**TASK REQUIREMENTS**
Write out exactly the lines below starting at the one containing "protótipo, os dividindo" and ending at the one containing "Print a options". Omit every picture.

Saved data entries
- - - - - - -

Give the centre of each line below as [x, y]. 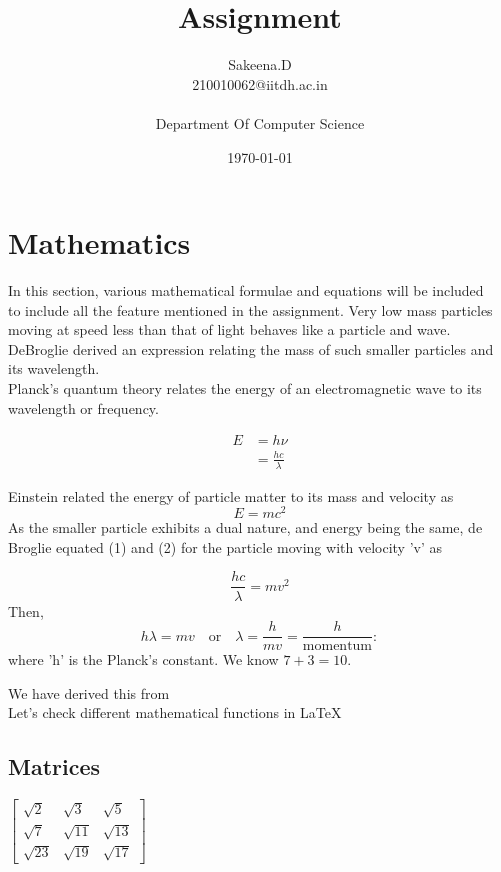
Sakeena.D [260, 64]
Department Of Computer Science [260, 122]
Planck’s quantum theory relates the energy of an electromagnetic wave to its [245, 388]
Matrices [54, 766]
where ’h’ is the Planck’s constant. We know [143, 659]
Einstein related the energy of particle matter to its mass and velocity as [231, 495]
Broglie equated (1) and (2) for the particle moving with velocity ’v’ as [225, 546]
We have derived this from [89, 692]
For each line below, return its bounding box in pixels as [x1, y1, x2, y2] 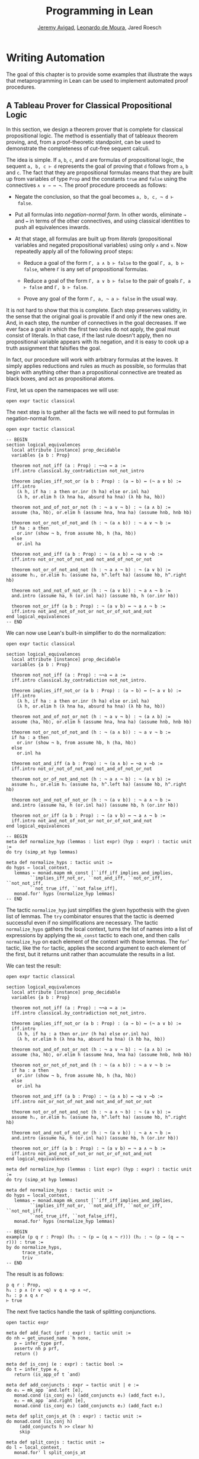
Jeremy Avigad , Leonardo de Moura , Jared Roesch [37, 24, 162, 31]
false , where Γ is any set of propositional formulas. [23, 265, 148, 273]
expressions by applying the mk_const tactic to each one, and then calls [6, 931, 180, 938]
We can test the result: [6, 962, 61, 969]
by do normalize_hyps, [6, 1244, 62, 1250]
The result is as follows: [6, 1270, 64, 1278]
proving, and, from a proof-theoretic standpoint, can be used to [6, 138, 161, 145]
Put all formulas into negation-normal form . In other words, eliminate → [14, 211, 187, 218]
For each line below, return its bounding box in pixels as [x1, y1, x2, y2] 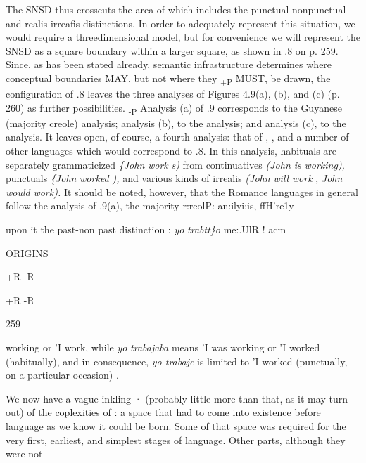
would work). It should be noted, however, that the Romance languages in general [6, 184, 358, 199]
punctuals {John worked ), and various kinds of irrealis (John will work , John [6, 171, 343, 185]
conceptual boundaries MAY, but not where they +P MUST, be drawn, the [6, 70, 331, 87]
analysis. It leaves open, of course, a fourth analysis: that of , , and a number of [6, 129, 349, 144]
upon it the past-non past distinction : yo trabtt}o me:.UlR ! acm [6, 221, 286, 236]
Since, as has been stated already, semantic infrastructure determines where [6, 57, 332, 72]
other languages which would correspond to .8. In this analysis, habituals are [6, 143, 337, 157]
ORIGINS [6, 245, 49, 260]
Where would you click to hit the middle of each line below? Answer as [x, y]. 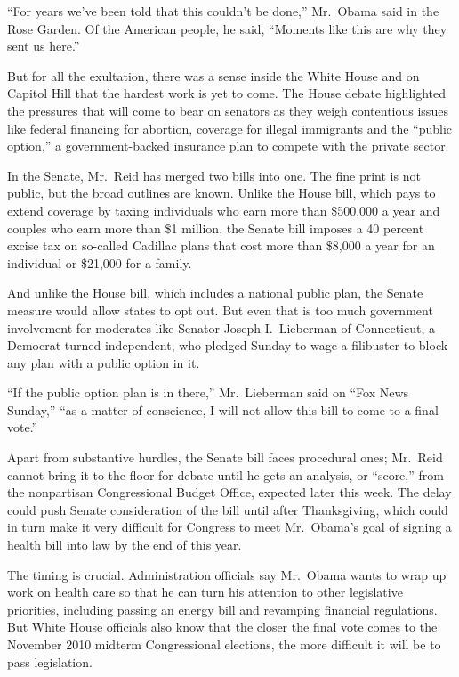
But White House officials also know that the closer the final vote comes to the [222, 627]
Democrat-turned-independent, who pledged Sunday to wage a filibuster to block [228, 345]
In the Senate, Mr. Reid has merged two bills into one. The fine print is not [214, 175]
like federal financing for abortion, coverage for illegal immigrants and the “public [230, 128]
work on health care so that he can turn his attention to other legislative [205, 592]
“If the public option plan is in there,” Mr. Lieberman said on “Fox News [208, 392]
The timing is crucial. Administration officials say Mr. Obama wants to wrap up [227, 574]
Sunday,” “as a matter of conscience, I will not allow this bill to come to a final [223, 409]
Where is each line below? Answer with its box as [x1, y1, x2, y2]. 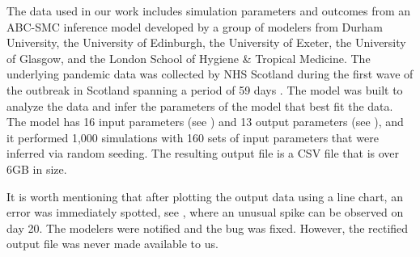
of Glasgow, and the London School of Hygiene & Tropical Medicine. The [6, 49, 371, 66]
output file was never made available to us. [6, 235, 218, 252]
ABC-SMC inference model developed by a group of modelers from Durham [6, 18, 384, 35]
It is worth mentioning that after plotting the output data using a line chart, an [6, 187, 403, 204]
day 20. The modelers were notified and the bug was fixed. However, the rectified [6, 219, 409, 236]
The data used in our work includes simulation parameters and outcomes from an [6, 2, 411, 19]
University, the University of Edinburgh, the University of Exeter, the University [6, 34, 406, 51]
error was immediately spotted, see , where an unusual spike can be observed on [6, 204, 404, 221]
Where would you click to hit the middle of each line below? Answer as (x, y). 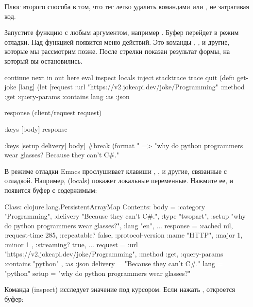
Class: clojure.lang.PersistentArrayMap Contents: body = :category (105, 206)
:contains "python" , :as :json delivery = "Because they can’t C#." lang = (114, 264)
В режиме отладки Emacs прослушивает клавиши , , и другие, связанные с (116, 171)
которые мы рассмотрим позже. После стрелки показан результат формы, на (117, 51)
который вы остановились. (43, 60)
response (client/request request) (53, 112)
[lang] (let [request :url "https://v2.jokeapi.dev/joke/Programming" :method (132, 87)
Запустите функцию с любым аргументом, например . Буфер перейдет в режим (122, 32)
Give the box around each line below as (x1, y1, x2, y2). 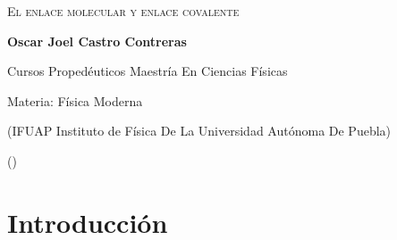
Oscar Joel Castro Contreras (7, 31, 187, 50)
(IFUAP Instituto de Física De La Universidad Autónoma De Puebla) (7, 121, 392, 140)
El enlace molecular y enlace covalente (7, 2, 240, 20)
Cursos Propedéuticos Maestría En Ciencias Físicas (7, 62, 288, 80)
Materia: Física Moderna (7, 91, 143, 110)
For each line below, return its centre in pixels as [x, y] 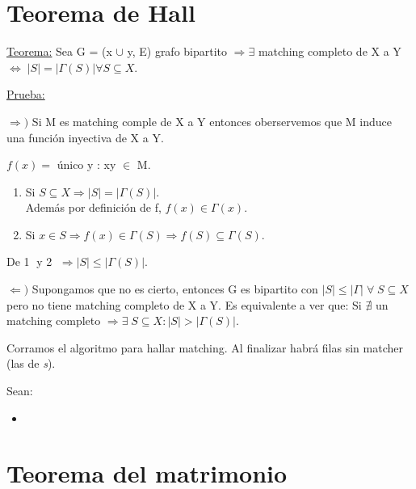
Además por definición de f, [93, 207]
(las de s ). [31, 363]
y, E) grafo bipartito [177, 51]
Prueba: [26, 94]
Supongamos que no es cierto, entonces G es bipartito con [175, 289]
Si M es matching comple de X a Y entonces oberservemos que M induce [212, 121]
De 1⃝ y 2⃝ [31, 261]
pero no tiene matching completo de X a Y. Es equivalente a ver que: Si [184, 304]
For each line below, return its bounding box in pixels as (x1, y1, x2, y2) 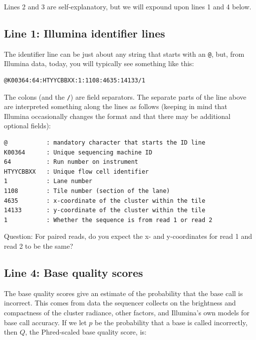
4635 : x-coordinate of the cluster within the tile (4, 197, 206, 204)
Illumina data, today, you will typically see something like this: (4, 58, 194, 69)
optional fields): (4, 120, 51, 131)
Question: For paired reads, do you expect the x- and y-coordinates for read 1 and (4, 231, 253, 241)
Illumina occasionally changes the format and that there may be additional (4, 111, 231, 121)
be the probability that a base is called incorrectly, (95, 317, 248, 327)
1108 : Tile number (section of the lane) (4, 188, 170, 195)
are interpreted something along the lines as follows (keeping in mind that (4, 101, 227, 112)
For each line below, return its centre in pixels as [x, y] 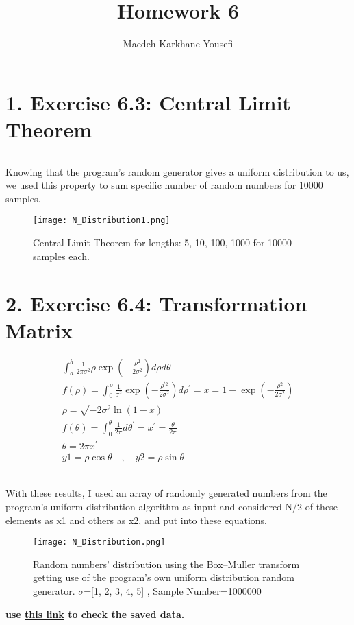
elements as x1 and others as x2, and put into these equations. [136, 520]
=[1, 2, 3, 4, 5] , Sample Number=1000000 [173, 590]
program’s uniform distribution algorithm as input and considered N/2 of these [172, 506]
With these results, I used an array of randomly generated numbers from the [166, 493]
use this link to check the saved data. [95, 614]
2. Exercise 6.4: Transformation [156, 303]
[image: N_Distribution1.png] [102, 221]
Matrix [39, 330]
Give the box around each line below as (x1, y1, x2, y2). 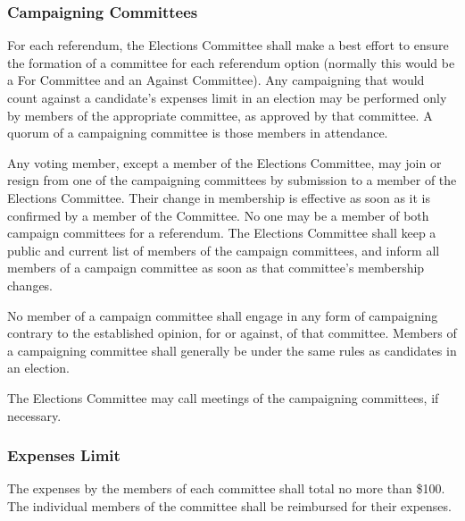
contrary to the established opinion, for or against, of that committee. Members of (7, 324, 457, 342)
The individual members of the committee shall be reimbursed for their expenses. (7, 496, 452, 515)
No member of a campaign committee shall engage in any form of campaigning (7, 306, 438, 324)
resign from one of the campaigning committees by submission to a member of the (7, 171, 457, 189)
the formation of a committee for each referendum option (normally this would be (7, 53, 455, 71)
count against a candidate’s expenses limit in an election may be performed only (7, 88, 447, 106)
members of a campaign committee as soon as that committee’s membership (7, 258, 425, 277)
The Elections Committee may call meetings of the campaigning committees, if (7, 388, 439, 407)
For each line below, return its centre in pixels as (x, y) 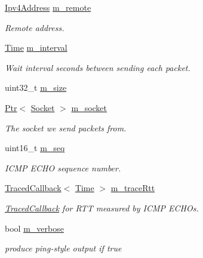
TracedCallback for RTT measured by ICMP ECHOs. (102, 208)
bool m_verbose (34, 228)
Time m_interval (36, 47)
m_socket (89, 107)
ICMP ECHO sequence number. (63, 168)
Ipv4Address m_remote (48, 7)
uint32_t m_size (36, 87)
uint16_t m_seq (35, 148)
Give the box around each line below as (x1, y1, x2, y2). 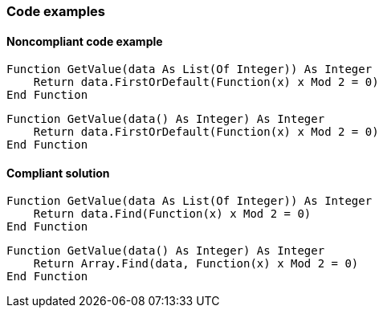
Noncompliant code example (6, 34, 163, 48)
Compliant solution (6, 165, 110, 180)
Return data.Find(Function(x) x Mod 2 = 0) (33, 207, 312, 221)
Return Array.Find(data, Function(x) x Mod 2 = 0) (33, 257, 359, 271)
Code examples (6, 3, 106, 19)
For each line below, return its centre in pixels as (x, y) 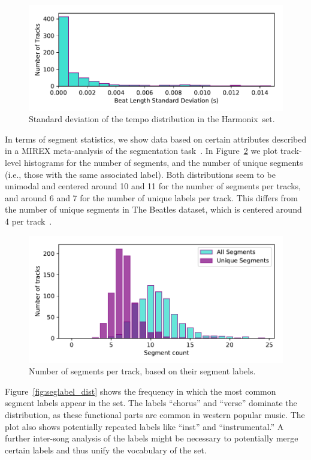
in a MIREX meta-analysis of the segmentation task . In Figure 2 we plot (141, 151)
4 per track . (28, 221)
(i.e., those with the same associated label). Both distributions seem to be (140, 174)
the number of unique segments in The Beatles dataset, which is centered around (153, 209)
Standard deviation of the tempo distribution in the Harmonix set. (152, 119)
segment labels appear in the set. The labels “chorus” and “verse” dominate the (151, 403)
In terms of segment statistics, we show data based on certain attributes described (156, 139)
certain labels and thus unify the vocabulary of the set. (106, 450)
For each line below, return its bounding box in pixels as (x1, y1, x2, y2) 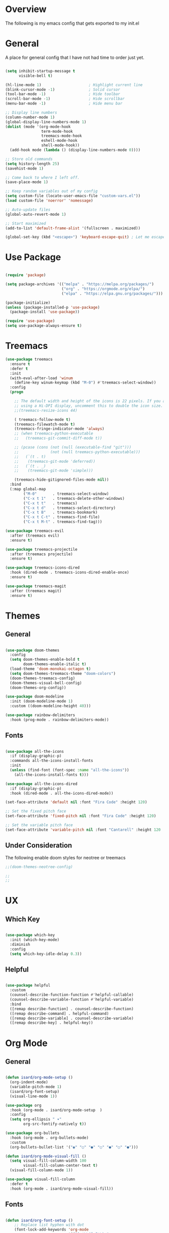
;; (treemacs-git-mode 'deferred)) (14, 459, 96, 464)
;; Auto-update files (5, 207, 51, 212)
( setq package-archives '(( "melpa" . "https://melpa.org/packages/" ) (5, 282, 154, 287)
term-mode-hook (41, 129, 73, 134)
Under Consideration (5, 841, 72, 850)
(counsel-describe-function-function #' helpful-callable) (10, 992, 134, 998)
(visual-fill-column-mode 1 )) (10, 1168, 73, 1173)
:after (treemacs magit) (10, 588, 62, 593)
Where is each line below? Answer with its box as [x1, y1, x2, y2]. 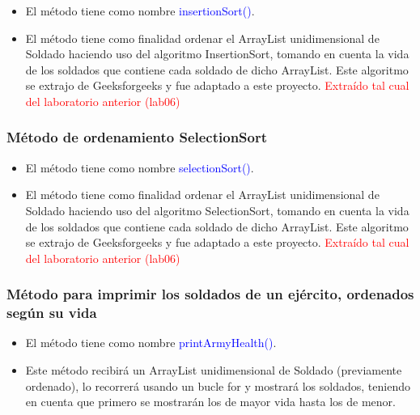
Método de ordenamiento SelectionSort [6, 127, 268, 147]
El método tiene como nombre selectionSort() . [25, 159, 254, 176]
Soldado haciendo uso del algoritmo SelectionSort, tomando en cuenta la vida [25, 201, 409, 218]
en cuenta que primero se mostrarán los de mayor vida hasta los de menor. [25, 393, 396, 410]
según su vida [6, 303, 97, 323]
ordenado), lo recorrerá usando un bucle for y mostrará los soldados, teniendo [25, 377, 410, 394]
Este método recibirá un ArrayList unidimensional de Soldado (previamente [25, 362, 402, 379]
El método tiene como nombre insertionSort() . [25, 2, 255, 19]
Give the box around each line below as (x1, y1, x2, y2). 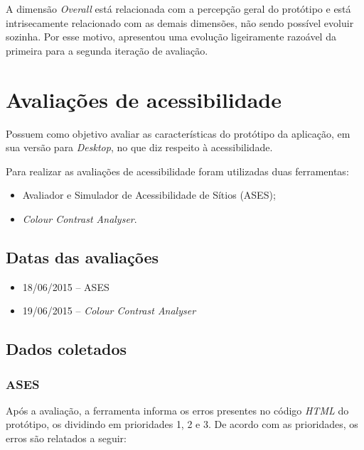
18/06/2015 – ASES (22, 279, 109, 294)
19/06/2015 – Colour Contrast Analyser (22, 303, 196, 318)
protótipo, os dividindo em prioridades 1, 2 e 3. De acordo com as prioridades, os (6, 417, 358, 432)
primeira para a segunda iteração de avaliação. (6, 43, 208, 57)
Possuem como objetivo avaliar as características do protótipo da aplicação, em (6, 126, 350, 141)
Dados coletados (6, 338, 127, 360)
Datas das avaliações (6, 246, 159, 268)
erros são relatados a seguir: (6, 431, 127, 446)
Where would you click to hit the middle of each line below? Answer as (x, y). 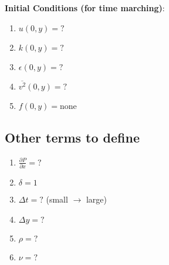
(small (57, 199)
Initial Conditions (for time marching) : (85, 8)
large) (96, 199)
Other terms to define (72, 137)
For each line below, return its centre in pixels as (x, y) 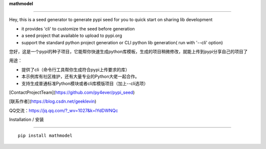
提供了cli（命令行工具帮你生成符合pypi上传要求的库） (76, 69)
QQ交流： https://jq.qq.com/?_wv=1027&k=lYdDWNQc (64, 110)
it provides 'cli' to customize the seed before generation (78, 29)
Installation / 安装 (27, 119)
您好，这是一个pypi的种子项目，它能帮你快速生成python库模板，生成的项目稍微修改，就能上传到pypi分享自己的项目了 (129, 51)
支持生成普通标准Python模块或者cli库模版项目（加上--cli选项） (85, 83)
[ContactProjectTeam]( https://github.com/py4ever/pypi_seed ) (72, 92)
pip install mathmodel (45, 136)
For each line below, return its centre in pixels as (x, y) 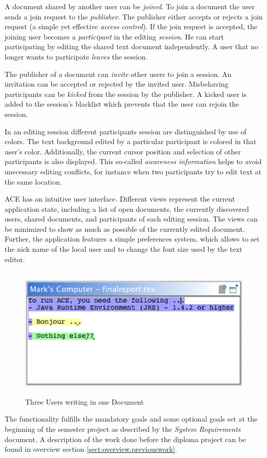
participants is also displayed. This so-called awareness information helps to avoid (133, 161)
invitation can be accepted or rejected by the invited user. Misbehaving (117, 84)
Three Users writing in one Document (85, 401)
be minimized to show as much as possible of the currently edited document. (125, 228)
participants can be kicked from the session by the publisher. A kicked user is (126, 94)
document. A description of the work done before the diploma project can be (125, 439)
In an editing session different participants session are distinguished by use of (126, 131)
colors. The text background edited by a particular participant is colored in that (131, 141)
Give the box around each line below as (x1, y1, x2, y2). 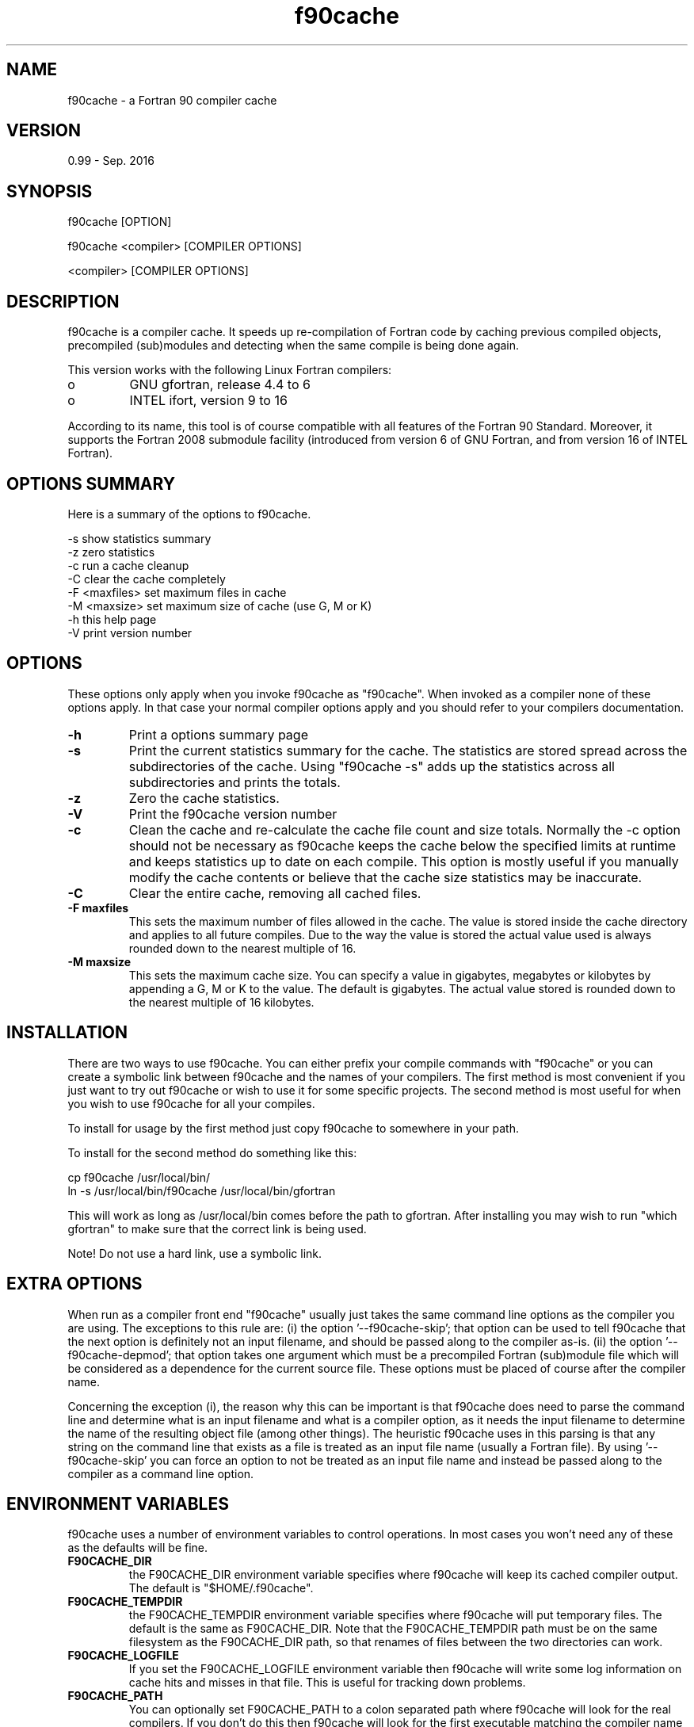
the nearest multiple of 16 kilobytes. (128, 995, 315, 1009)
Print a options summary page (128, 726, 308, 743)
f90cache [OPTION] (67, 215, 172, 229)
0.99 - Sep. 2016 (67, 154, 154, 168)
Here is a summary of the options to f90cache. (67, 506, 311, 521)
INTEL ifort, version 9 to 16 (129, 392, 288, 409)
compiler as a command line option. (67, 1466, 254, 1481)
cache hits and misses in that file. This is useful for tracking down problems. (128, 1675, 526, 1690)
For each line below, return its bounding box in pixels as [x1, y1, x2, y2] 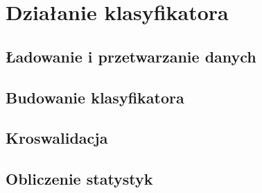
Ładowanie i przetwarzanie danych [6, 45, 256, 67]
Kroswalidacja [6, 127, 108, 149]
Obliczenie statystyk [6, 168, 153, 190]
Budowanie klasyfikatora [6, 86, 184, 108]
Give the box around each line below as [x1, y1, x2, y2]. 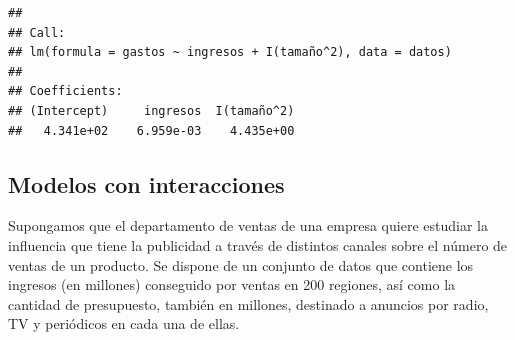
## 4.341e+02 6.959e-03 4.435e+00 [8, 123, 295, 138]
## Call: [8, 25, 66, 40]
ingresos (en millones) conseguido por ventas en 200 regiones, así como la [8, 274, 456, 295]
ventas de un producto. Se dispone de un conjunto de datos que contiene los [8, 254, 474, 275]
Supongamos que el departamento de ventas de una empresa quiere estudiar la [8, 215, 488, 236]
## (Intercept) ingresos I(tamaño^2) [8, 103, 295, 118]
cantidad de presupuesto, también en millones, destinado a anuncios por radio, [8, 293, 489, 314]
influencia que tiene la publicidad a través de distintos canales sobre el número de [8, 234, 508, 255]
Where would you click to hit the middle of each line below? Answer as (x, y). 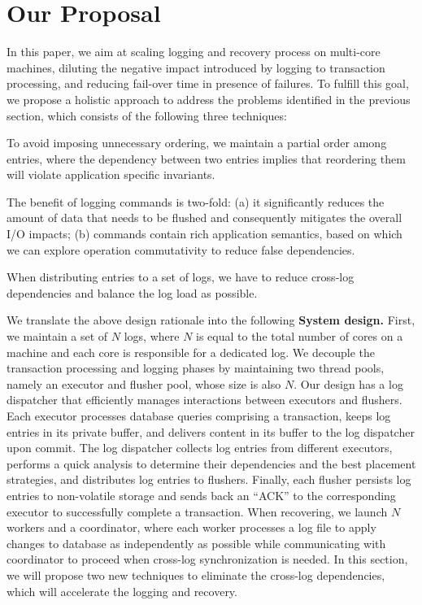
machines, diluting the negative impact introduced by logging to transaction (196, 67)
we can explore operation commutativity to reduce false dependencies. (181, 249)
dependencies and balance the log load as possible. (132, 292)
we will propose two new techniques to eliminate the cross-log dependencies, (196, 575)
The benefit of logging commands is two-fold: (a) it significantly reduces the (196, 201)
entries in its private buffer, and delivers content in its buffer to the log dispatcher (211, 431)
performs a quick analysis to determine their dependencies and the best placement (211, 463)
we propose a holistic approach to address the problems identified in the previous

- - - - - - -

**SOLVED EXERCISE**
protótipo, os dividindo em prioridades 1, 2 e 3. De acordo com as prioridades, os (6, 417, 358, 432)
primeira para a segunda iteração de avaliação. (6, 43, 208, 57)
Possuem como objetivo avaliar as características do protótipo da aplicação, em (6, 126, 350, 141)
Dados coletados (6, 338, 127, 360)
Datas das avaliações (6, 246, 159, 268)
erros são relatados a seguir: (6, 431, 127, 446)
Where would you click to hit the middle of each line below? Answer as (x, y). 
(small (57, 199)
Initial Conditions (for time marching) : (85, 8)
large) (96, 199)
Other terms to define (72, 137)
For each line below, return its centre in pixels as (x, y) 
提供了cli（命令行工具帮你生成符合pypi上传要求的库） (76, 69)
QQ交流： https://jq.qq.com/?_wv=1027&k=lYdDWNQc (64, 110)
it provides 'cli' to customize the seed before generation (78, 29)
Installation / 安装 (27, 119)
您好，这是一个pypi的种子项目，它能帮你快速生成python库模板，生成的项目稍微修改，就能上传到pypi分享自己的项目了 (129, 51)
支持生成普通标准Python模块或者cli库模版项目（加上--cli选项） (85, 83)
[ContactProjectTeam]( https://github.com/py4ever/pypi_seed ) (72, 92)
pip install mathmodel (45, 136)
For each line below, return its centre in pixels as (x, y) 
participants is also displayed. This so-called awareness information helps to avoid (133, 161)
invitation can be accepted or rejected by the invited user. Misbehaving (117, 84)
Three Users writing in one Document (85, 401)
be minimized to show as much as possible of the currently edited document. (125, 228)
participants can be kicked from the session by the publisher. A kicked user is (126, 94)
document. A description of the work done before the diploma project can be (125, 439)
In an editing session different participants session are distinguished by use of (126, 131)
colors. The text background edited by a particular participant is colored in that (131, 141)
Give the box around each line below as (x1, y1, x2, y2). 
the nearest multiple of 16 kilobytes. (128, 995, 315, 1009)
Print a options summary page (128, 726, 308, 743)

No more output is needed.